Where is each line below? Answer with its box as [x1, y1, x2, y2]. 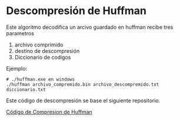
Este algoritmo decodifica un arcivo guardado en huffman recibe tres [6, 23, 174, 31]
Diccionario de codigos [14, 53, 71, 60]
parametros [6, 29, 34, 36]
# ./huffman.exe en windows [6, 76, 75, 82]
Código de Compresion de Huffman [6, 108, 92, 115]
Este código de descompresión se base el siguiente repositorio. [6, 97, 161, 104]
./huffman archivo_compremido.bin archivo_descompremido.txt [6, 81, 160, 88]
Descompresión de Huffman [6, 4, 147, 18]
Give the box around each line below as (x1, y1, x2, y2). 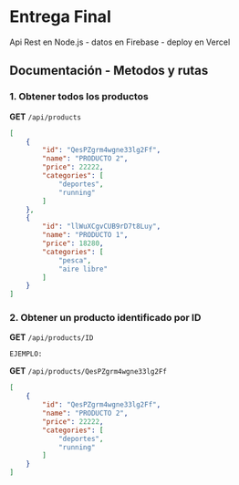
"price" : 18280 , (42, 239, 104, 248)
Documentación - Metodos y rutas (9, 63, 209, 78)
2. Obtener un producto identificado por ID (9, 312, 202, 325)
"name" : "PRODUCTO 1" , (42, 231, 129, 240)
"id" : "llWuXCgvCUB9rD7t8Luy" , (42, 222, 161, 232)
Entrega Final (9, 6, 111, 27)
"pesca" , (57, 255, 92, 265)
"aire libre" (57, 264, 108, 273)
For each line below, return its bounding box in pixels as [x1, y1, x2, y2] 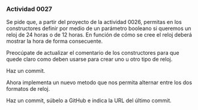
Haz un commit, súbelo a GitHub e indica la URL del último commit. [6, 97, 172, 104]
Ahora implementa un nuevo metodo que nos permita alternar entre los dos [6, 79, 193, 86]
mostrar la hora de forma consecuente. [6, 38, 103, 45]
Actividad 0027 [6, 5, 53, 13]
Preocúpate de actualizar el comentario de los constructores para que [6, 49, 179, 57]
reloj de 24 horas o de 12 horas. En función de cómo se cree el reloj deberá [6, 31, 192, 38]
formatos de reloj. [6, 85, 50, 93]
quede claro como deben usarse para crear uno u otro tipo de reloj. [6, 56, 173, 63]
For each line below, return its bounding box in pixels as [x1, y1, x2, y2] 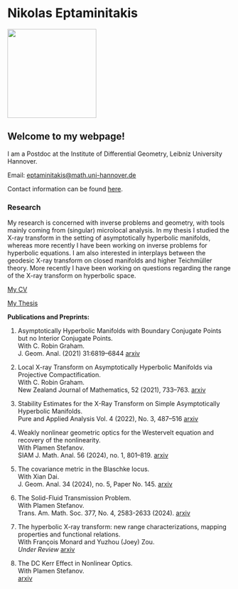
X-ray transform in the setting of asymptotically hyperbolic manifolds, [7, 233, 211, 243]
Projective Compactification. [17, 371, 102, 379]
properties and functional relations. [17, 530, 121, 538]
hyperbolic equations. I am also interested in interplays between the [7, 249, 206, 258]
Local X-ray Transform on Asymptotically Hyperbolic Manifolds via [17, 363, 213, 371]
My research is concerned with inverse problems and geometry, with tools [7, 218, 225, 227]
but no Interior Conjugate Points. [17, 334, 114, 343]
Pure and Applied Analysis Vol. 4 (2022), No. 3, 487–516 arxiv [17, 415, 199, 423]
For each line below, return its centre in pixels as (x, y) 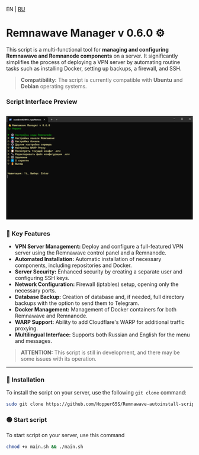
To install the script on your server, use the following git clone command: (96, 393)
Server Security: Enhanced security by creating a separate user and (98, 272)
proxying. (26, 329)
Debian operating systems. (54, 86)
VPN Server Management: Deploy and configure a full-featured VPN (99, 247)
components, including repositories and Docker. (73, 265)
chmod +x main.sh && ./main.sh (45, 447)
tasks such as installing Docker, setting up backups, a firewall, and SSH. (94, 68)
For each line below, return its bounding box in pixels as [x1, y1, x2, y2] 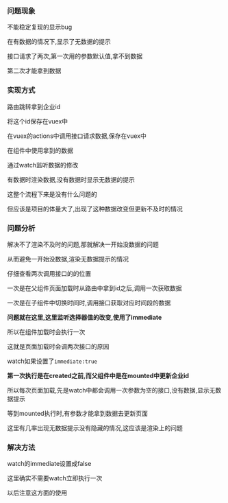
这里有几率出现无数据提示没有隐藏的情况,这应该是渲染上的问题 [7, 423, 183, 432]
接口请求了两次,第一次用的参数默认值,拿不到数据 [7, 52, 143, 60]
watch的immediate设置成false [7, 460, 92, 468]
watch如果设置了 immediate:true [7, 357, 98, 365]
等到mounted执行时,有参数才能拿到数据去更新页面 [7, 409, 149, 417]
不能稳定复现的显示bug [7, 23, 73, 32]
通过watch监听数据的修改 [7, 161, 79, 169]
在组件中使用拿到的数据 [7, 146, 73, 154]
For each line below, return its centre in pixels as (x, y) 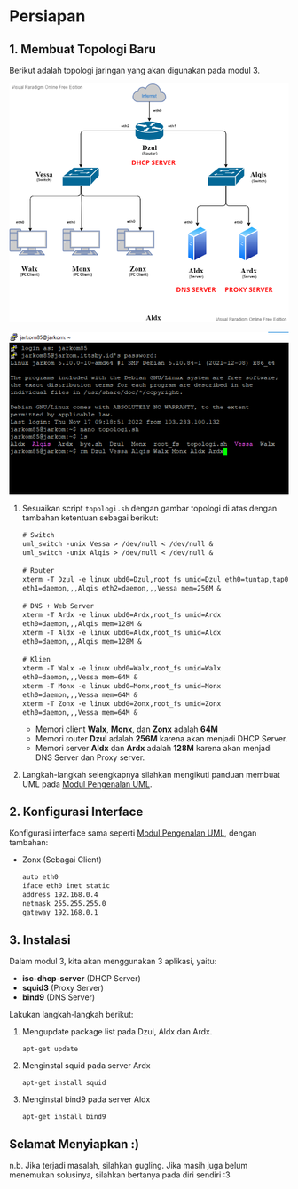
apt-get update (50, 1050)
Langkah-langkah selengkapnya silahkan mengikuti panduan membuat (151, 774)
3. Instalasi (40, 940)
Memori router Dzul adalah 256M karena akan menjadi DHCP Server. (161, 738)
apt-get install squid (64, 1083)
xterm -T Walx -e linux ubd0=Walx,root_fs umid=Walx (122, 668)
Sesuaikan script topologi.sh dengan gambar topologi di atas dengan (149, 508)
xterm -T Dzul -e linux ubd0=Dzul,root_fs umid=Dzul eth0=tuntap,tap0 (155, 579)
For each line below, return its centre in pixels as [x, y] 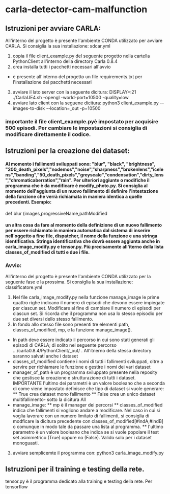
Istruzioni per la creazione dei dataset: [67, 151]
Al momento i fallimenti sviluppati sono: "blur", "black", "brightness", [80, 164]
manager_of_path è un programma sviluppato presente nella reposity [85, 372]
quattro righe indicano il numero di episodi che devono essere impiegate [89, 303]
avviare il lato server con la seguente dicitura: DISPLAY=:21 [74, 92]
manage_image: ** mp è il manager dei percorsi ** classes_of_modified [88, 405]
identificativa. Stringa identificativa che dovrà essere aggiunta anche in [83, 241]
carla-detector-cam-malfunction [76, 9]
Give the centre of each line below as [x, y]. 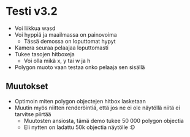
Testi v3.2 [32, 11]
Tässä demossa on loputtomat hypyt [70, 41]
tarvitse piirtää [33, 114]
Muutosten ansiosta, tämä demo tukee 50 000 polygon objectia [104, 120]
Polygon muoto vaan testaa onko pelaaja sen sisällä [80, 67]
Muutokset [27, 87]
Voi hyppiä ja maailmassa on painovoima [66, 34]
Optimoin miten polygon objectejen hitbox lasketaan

******

The problem: In the copy you write, the data above must appear exactly, with no pictures.

Exercise response:
Where is each line below? Answer with its box as [x1, y1, x2, y2]. 
Este algoritmo decodifica un arcivo guardado en huffman recibe tres [6, 23, 174, 31]
Diccionario de codigos [14, 53, 71, 60]
parametros [6, 29, 34, 36]
# ./huffman.exe en windows [6, 76, 75, 82]
Código de Compresion de Huffman [6, 108, 92, 115]
Este código de descompresión se base el siguiente repositorio. [6, 97, 161, 104]
./huffman archivo_compremido.bin archivo_descompremido.txt [6, 81, 160, 88]
Descompresión de Huffman [6, 4, 147, 18]
Give the box around each line below as (x1, y1, x2, y2). 
"price" : 18280 , (42, 239, 104, 248)
Documentación - Metodos y rutas (9, 63, 209, 78)
2. Obtener un producto identificado por ID (9, 312, 202, 325)
"name" : "PRODUCTO 1" , (42, 231, 129, 240)
"id" : "llWuXCgvCUB9rD7t8Luy" , (42, 222, 161, 232)
Entrega Final (9, 6, 111, 27)
"pesca" , (57, 255, 92, 265)
"aire libre" (57, 264, 108, 273)
For each line below, return its bounding box in pixels as [x1, y1, x2, y2] 
Haz un commit, súbelo a GitHub e indica la URL del último commit. [6, 97, 172, 104]
Ahora implementa un nuevo metodo que nos permita alternar entre los dos [6, 79, 193, 86]
mostrar la hora de forma consecuente. [6, 38, 103, 45]
Actividad 0027 [6, 5, 53, 13]
Preocúpate de actualizar el comentario de los constructores para que [6, 49, 179, 57]
reloj de 24 horas o de 12 horas. En función de cómo se cree el reloj deberá [6, 31, 192, 38]
formatos de reloj. [6, 85, 50, 93]
quede claro como deben usarse para crear uno u otro tipo de reloj. [6, 56, 173, 63]
For each line below, return its bounding box in pixels as [x1, y1, x2, y2] 
X-ray transform in the setting of asymptotically hyperbolic manifolds, [7, 233, 211, 243]
Projective Compactification. [17, 371, 102, 379]
properties and functional relations. [17, 530, 121, 538]
hyperbolic equations. I am also interested in interplays between the [7, 249, 206, 258]
Local X-ray Transform on Asymptotically Hyperbolic Manifolds via [17, 363, 213, 371]
My research is concerned with inverse problems and geometry, with tools [7, 218, 225, 227]
but no Interior Conjugate Points. [17, 334, 114, 343]
Pure and Applied Analysis Vol. 4 (2022), No. 3, 487–516 arxiv [17, 415, 199, 423]
For each line below, return its centre in pixels as (x, y) 
To install the script on your server, use the following git clone command: (96, 393)
Server Security: Enhanced security by creating a separate user and (98, 272)
proxying. (26, 329)
Debian operating systems. (54, 86)
VPN Server Management: Deploy and configure a full-featured VPN (99, 247)
components, including repositories and Docker. (73, 265)
chmod +x main.sh && ./main.sh (45, 447)
tasks such as installing Docker, setting up backups, a firewall, and SSH. (94, 68)
For each line below, return its bounding box in pixels as [x1, y1, x2, y2] 
这里有几率出现无数据提示没有隐藏的情况,这应该是渲染上的问题 [7, 423, 183, 432]
接口请求了两次,第一次用的参数默认值,拿不到数据 [7, 52, 143, 60]
watch的immediate设置成false [7, 460, 92, 468]
watch如果设置了 immediate:true [7, 357, 98, 365]
等到mounted执行时,有参数才能拿到数据去更新页面 [7, 409, 149, 417]
不能稳定复现的显示bug [7, 23, 73, 32]
通过watch监听数据的修改 [7, 161, 79, 169]
在组件中使用拿到的数据 [7, 146, 73, 154]
For each line below, return its centre in pixels as (x, y) 
apt-get update (50, 1050)
Langkah-langkah selengkapnya silahkan mengikuti panduan membuat (151, 774)
3. Instalasi (40, 940)
Memori router Dzul adalah 256M karena akan menjadi DHCP Server. (161, 738)
apt-get install squid (64, 1083)
xterm -T Walx -e linux ubd0=Walx,root_fs umid=Walx (122, 668)
Sesuaikan script topologi.sh dengan gambar topologi di atas dengan (149, 508)
xterm -T Dzul -e linux ubd0=Dzul,root_fs umid=Dzul eth0=tuntap,tap0 (155, 579)
For each line below, return its centre in pixels as [x, y] 
Istruzioni per la creazione dei dataset: [67, 151]
Al momento i fallimenti sviluppati sono: "blur", "black", "brightness", [80, 164]
manager_of_path è un programma sviluppato presente nella reposity [85, 372]
quattro righe indicano il numero di episodi che devono essere impiegate [89, 303]
avviare il lato server con la seguente dicitura: DISPLAY=:21 [74, 92]
manage_image: ** mp è il manager dei percorsi ** classes_of_modified [88, 405]
identificativa. Stringa identificativa che dovrà essere aggiunta anche in [83, 241]
carla-detector-cam-malfunction [76, 9]
Give the centre of each line below as [x, y]. 
Testi v3.2 [32, 11]
Tässä demossa on loputtomat hypyt [70, 41]
tarvitse piirtää [33, 114]
Muutosten ansiosta, tämä demo tukee 50 000 polygon objectia [104, 120]
Polygon muoto vaan testaa onko pelaaja sen sisällä [80, 67]
Muutokset [27, 87]
Voi hyppiä ja maailmassa on painovoima [66, 34]
Optimoin miten polygon objectejen hitbox lasketaan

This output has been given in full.